Additional file 3. Alignment of two structurally similar families. Sequence alignment of winged helix domain protein (pdb:1ku9) and DNA binding Mlu1 box protein generated using AlignHUSH.

Format: DOC Size: 42KB Download file

This file can be viewed with: Microsoft Word ViewerOpen Data

Another example (given in Figure 3b) of structural similarity is between the families Nitrilase (SCOP code d.160.1.1, Superfamily carbon-nitrogen hydrolase) and DNA double strand break repair nuclease family (SCOP code d.159.1.4, Superfamily metallo-dependent phosphatases). In this case too, SCOP mentions that the two families (in different folds of the same class), might have topological similarities. The Nitrilase family protein from C.elegans (PDB code 1ems) finds a homolog of known structure with Z score of 8.0 in the DALI database. The structural classification schemes do not provide indication of divergent evolution reliably at the SCOP fold level or above. Thus, if a method such as AlignHUSH finds a hit to a profile that is present in a different SCOP fold or SCOP class, it cannot always be considered a genuine false positive. The structural similarity and evolutionary signatures might still be present in such proteins, and since the alignment accuracy of the profile-profile methods is high, such cases must be treated manually (the alignment for the proteins in Figure 3b is given in Additional file 4 to illustrate this point).

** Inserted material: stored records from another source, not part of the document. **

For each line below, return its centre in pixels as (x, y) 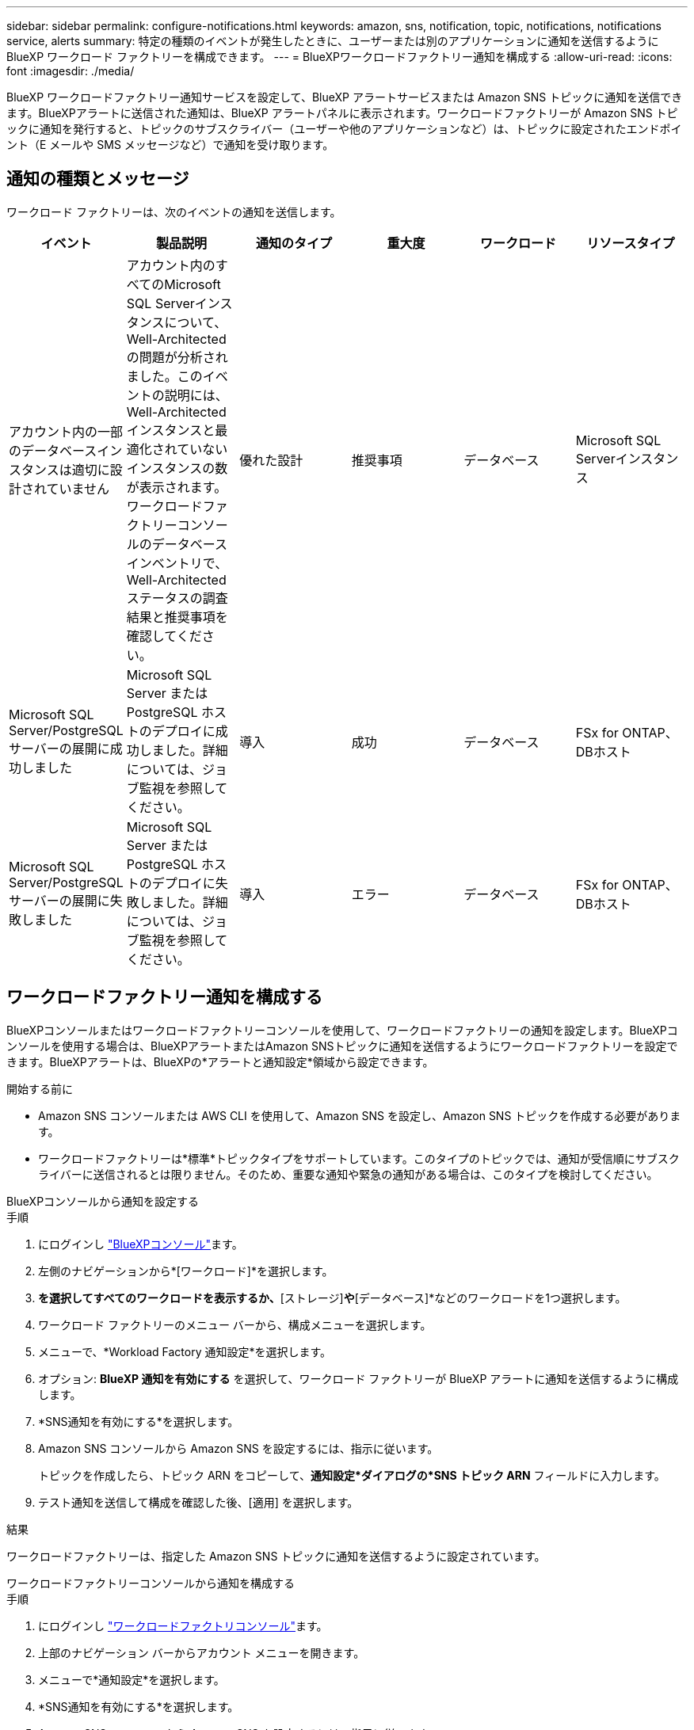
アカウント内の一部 (66, 431)
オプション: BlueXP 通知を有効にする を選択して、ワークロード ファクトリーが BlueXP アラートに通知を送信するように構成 (358, 1378)
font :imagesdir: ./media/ (71, 71)
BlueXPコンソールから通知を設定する (103, 1201)
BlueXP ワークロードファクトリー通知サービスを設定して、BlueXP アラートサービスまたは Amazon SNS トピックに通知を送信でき (345, 97)
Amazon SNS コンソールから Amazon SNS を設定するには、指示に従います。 (238, 1448)
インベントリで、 (177, 563)
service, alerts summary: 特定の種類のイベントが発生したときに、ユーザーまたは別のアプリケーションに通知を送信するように (333, 41)

Additional file 4. Alignment of two structurally similar families. Sequence alignment of NIT-FHIT protein family and DNA double strand break repair family generated using AlignHUSH.

Format: DOC Size: 104KB Download file

This file can be viewed with: Microsoft Word ViewerOpen Data

The AlignHUSH procedure can be useful for annotation of families of proteins with as yet unknown function (the DUF families of Pfam database). The DUF925 family is an example of a family of proteins with unknown function for which AlignHUSH has enabled a putative functional annotation. This family has been recognized as related to the d.218.1 (Nucleotidyltransferase superfamily in SCOP database) using AlignHUSH with d.218.1.4 family (Poly A polymerase head domain-like). There are multiple families in this superfamily and the active site residues participating in the catalytic function may not be conserved across different families in this SCOP superfamily. For example, two proteins with PDB codes 1miv (tRNA CCA-adding enzyme, head domain) and 7icq (DNA polymerase beta-like), are both classified into the nucleotidyltransferase superfamily but their active sites are not exactly superposable (see Figure 4a).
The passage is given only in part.